CISA Audit and Assurance: IT Audit Frameworks, Evidence, and Control Testing

ISACA structures the audit process in five phases. Planning: define scope (what systems, processes, and time periods are in scope?), set objectives (what questions will the audit answer?), conduct risk assessment (where is risk highest — focus resources there), develop audit programme (test procedures and sample sizes). Fieldwork: gather evidence through observation (watching processes happen in real time), inquiry (interviewing personnel — corroborate with other evidence), inspection (reviewing documents, logs, configurations), reperformance (independently re-executing a control to verify it works). Reporting: communicate findings to management, classify deficiencies by severity (observation, finding, significant finding, material weakness — material weakness means a control cannot prevent or detect a material misstatement), issue formal report with management responses and remediation commitments. Follow-up: verify that remediation actions were completed.

CISA holders must comply with ISACA's IS Audit Standards, which set minimum requirements for audit work. The Code of Professional Ethics requires: support the implementation of appropriate standards, perform duties with objectivity and due care, serve stakeholders in a lawful and honest manner, maintain confidentiality of information acquired in audits, support professional education, inform appropriate parties of illegal activity discovered, do not engage in conduct that discredits the profession. Auditor independence is the cornerstone of audit credibility. Organisational independence means the audit function reports to the board or audit committee, not to the executives being audited. Individual independence means the auditor has no financial interest in, or personal relationship with, the auditee that would bias judgment.

CISA candidates need to understand the major IT governance and control frameworks.

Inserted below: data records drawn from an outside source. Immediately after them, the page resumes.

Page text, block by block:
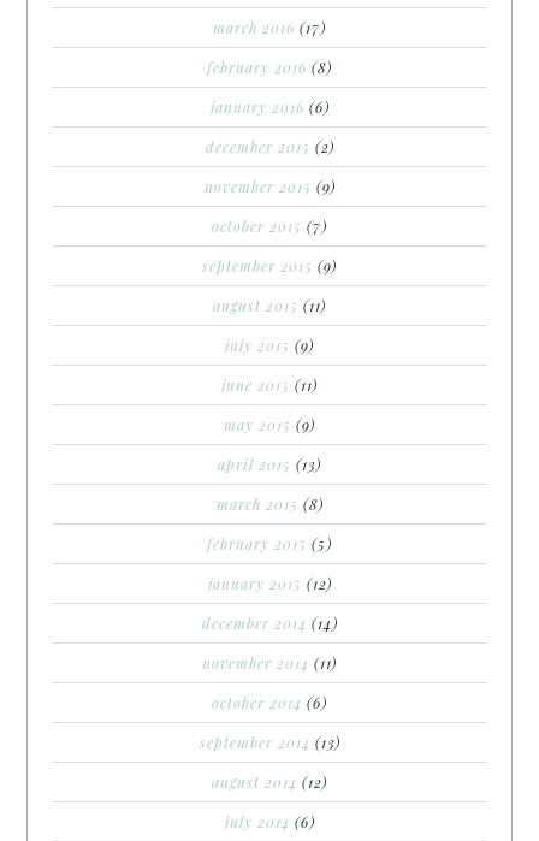
march 2016 (17)
february 2016 (8)
january 2016 (6)
december 2015 (2)
november 2015 (9)
october 2015 (7)
september 2015 (9)
august 2015 (11)
july 2015 (9)
june 2015 (11)
may 2015 (9)
april 2015 (13)
march 2015 (8)
february 2015 (5)
january 2015 (12)
december 2014 (14)
november 2014 (11)
october 2014 (6)
september 2014 (13)
august 2014 (12)
july 2014 (6)
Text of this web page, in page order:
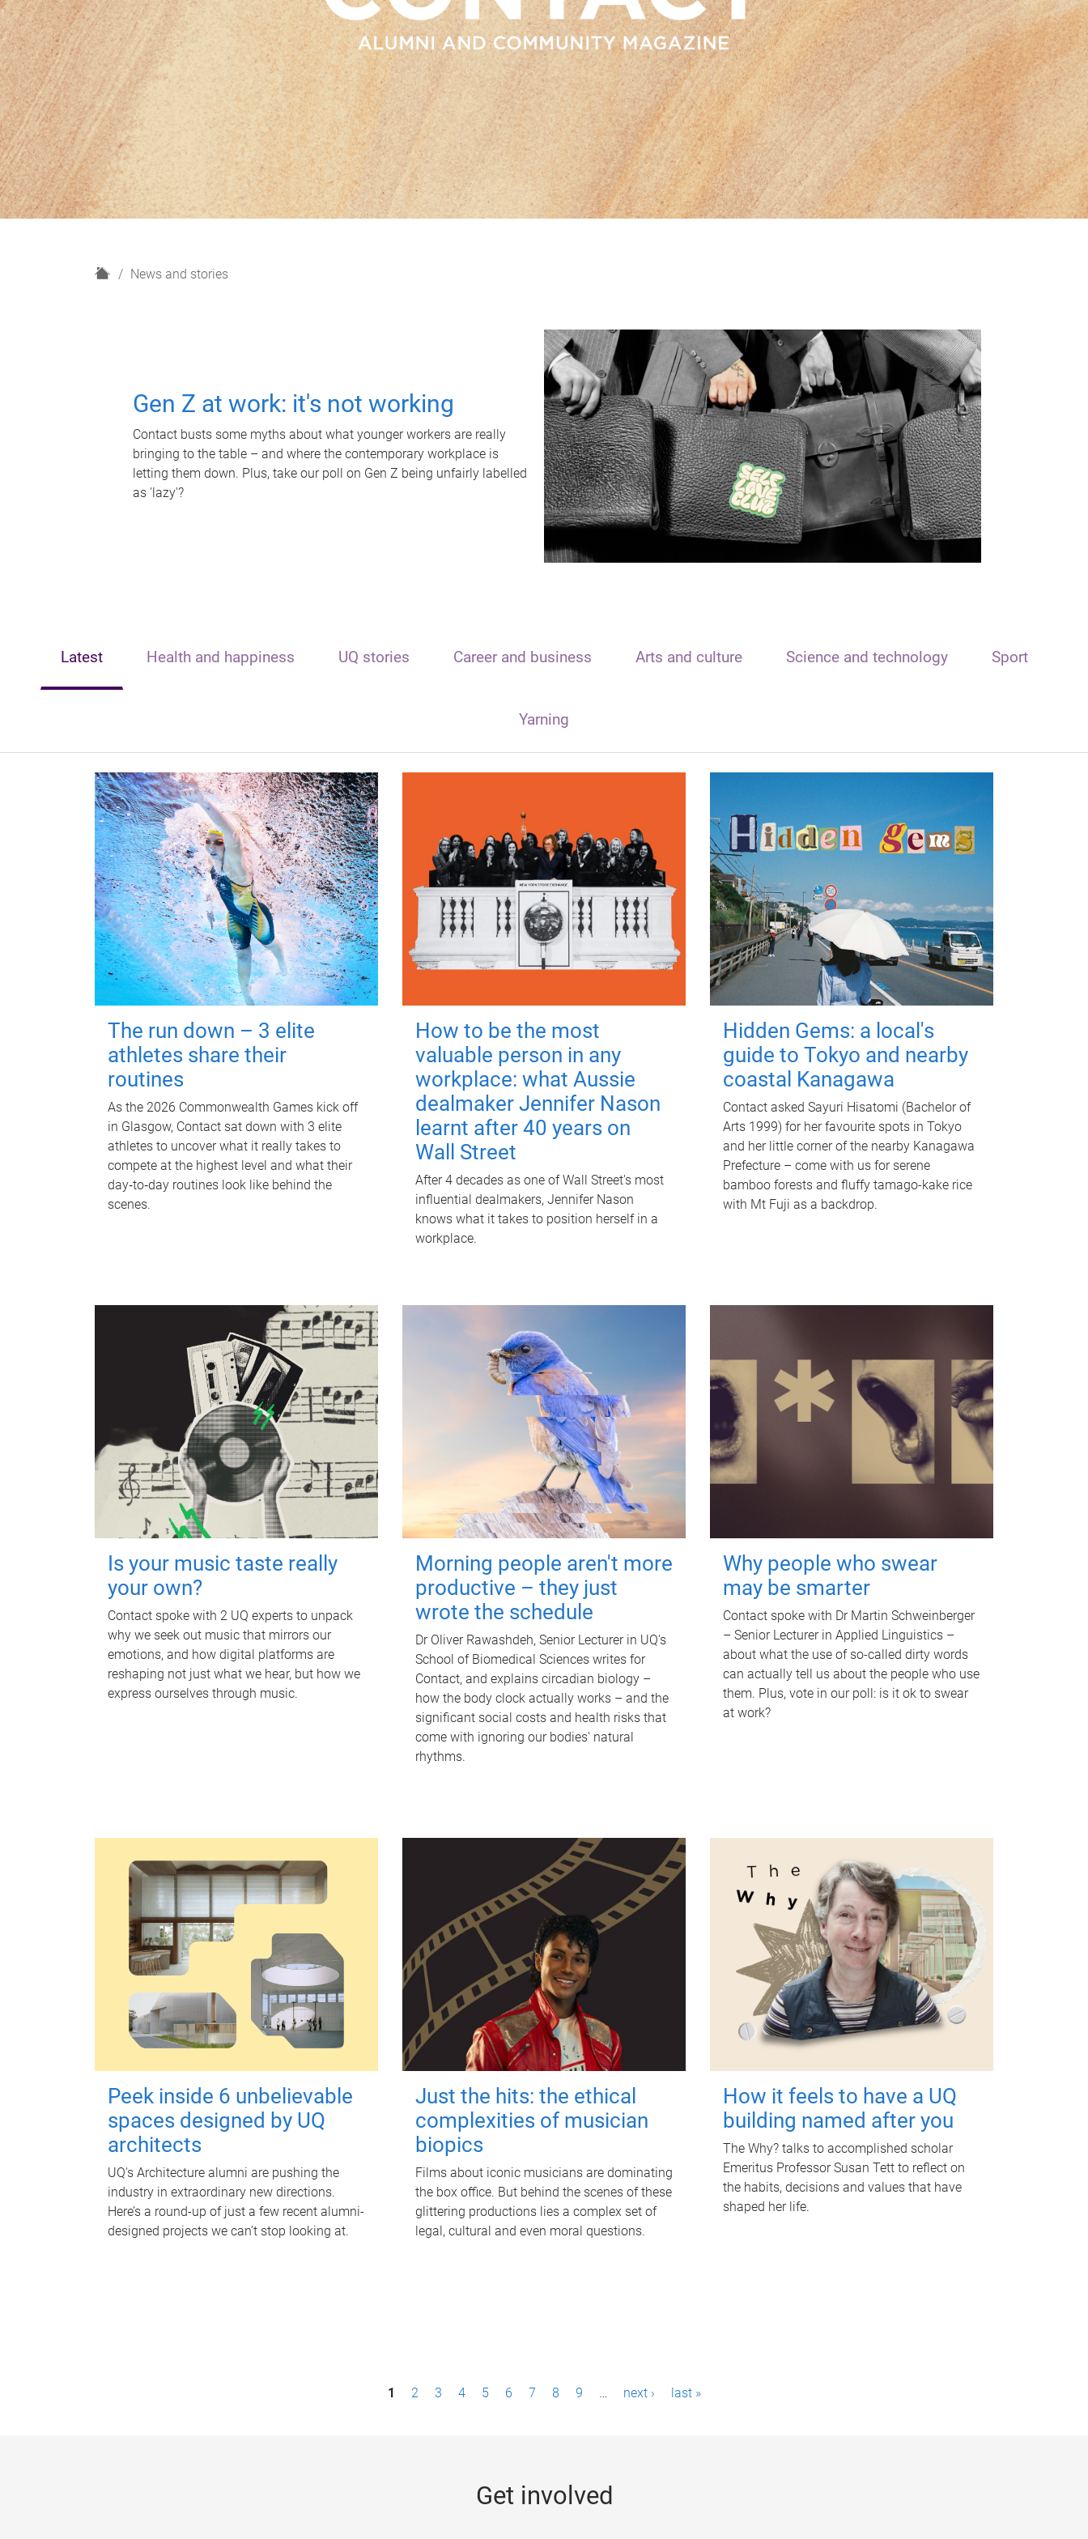
H
News and stories
Gen Z at work: it's not working
Contact busts some myths about what younger workers are really
bringing to the table – and where the contemporary workplace is
letting them down. Plus, take our poll on Gen Z being unfairly labelled
as 'lazy'?
Latest Health and happiness UQ stories Career and business Arts and culture Science and technology Sport
Yarning
The run down – 3 elite
athletes share their
routines
As the 2026 Commonwealth Games kick off
in Glasgow, Contact sat down with 3 elite
athletes to uncover what it really takes to
compete at the highest level and what their
day‑to‑day routines look like behind the
scenes.
How to be the most
valuable person in any
workplace: what Aussie
dealmaker Jennifer Nason
learnt after 40 years on
Wall Street
After 4 decades as one of Wall Street's most
influential dealmakers, Jennifer Nason
knows what it takes to position herself in a
workplace.
Hidden Gems: a local's
guide to Tokyo and nearby
coastal Kanagawa
Contact asked Sayuri Hisatomi (Bachelor of
Arts 1999) for her favourite spots in Tokyo
and her little corner of the nearby Kanagawa
Prefecture – come with us for serene
bamboo forests and fluffy tamago-kake rice
with Mt Fuji as a backdrop.
Is your music taste really
your own?
Contact spoke with 2 UQ experts to unpack
why we seek out music that mirrors our
emotions, and how digital platforms are
reshaping not just what we hear, but how we
express ourselves through music.
Morning people aren't more
productive – they just
wrote the schedule
Dr Oliver Rawashdeh, Senior Lecturer in UQ's
School of Biomedical Sciences writes for
Contact, and explains circadian biology –
how the body clock actually works – and the
significant social costs and health risks that
come with ignoring our bodies' natural
rhythms.
Why people who swear
may be smarter
Contact spoke with Dr Martin Schweinberger
– Senior Lecturer in Applied Linguistics –
about what the use of so-called dirty words
can actually tell us about the people who use
them. Plus, vote in our poll: is it ok to swear
at work?
Peek inside 6 unbelievable
spaces designed by UQ
architects
UQ's Architecture alumni are pushing the
industry in extraordinary new directions.
Here’s a round-up of just a few recent alumni-
designed projects we can’t stop looking at.
Just the hits: the ethical
complexities of musician
biopics
Films about iconic musicians are dominating
the box office. But behind the scenes of these
glittering productions lies a complex set of
legal, cultural and even moral questions.
How it feels to have a UQ
building named after you
The Why? talks to accomplished scholar
Emeritus Professor Susan Tett to reflect on
the habits, decisions and values that have
shaped her life.
1 2 3 4 5 6 7 8 9 … next › last »
Get involved
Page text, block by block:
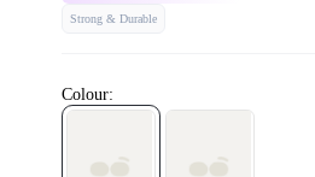
Strong & Durable
Colour:
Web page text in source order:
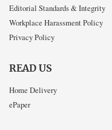
Editorial Standards & Integrity
Workplace Harassment Policy
Privacy Policy
READ US
Home Delivery
ePaper
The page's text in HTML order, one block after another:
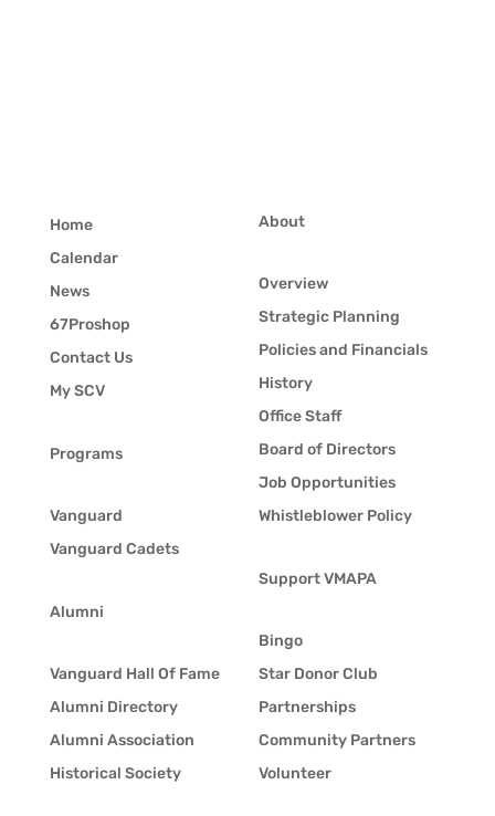
Home
Calendar
News
67Proshop
Contact Us
My SCV
Programs
Vanguard
Vanguard Cadets
Alumni
Vanguard Hall Of Fame
Alumni Directory
Alumni Association
Historical Society
About
Overview
Strategic Planning
Policies and Financials
History
Office Staff
Board of Directors
Job Opportunities
Whistleblower Policy
Support VMAPA
Bingo
Star Donor Club
Partnerships
Community Partners
Volunteer
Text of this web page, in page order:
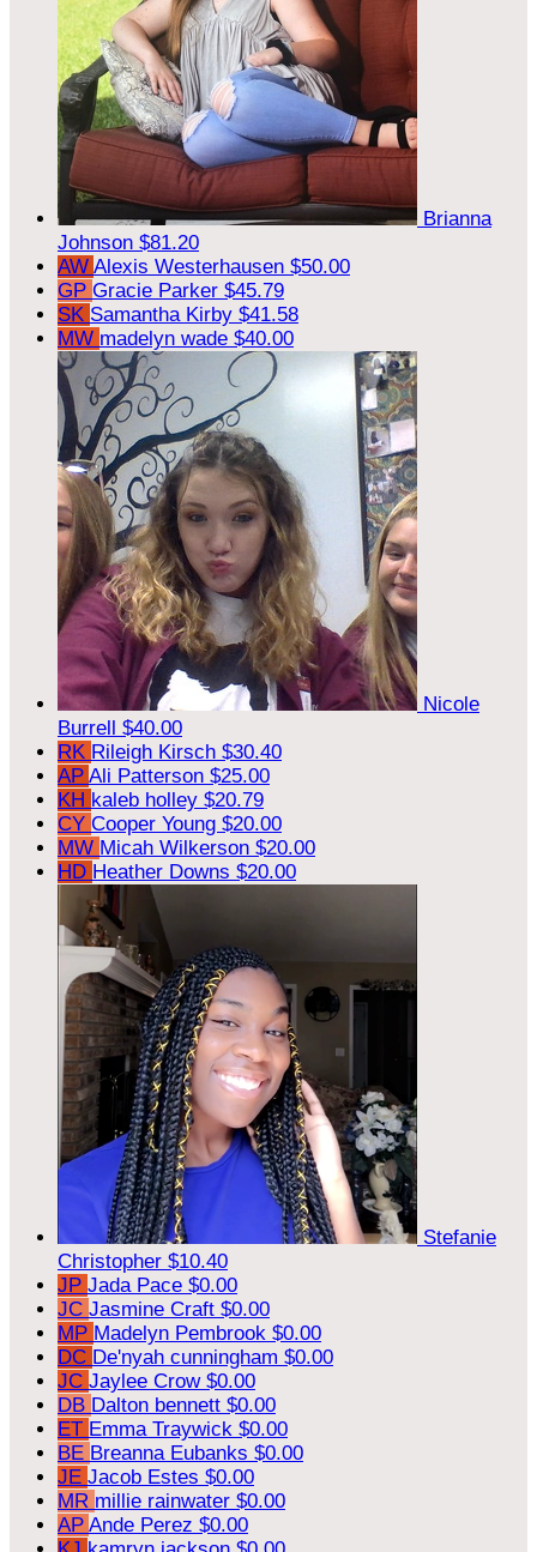
Brianna
Johnson $81.20
AW Alexis Westerhausen $50.00
GP Gracie Parker $45.79
SK Samantha Kirby $41.58
MW madelyn wade $40.00
Nicole
Burrell $40.00
RK Rileigh Kirsch $30.40
AP Ali Patterson $25.00
KH kaleb holley $20.79
CY Cooper Young $20.00
MW Micah Wilkerson $20.00
HD Heather Downs $20.00
Stefanie
Christopher $10.40
JP Jada Pace $0.00
JC Jasmine Craft $0.00
MP Madelyn Pembrook $0.00
DC De'nyah cunningham $0.00
JC Jaylee Crow $0.00
DB Dalton bennett $0.00
ET Emma Traywick $0.00
BE Breanna Eubanks $0.00
JE Jacob Estes $0.00
MR millie rainwater $0.00
AP Ande Perez $0.00

COBIT 2019 (Control Objectives for Information and Related Technologies): a governance and management framework published by ISACA itself. It organises IT governance into five domains: Evaluate, Direct, Monitor (governance), and Align, Plan, Organise; Build, Acquire, Implement; Deliver, Service, Support; Monitor, Evaluate, Assess (management). COBIT maps goals from enterprise level down to IT processes and specific control objectives — useful for justifying controls in audit findings. ISO/IEC 27001: international standard for information security management systems (ISMS). Annex A lists 93 controls across four themes. Certification requires documented implementation and third-party audit. ITIL (IT Infrastructure Library): service management framework — focuses on service delivery quality, not security controls per se, but overlaps with change management and availability controls.

Risk assessment in audit context: identify threats to information assets (confidentiality, integrity, availability), assess likelihood and impact, determine inherent risk (before controls), assess control effectiveness, determine residual risk (after controls). Control types: preventive (stop the error before it happens — access controls, input validation), detective (identify errors that occurred — logs, reconciliations, exception reports), corrective (fix errors identified — backup restoration, patch management). Control testing approaches: test of design (is the control designed to prevent the risk?), test of operating effectiveness (is the control working correctly every time?). Sampling: statistical sampling allows inference to the whole population; non-statistical sampling uses auditor judgment. For high-risk controls, auditors typically require larger samples and may require 100% population testing.

BC/DR auditing is a major CISA domain. Key audit objectives: Is there a documented BCP/DRP? Has it been tested within the past 12 months? Are RTOs and RPOs defined per system and aligned with business impact analysis? Is the alternate processing site tested and viable? Are backup tapes/snapshots stored offsite and tested for restorability? Audit evidence for BCP: BIA document (identifies critical processes and recovery priorities), test exercise reports (tabletop exercises, simulation exercises, full failover tests), backup logs and restoration test records, vendor contracts for cloud failover capacity. Common findings: BCP exists but has never been tested; recovery time assumptions are not based on actual timed tests; critical systems have no documented RTO; offsite backups are not encrypted.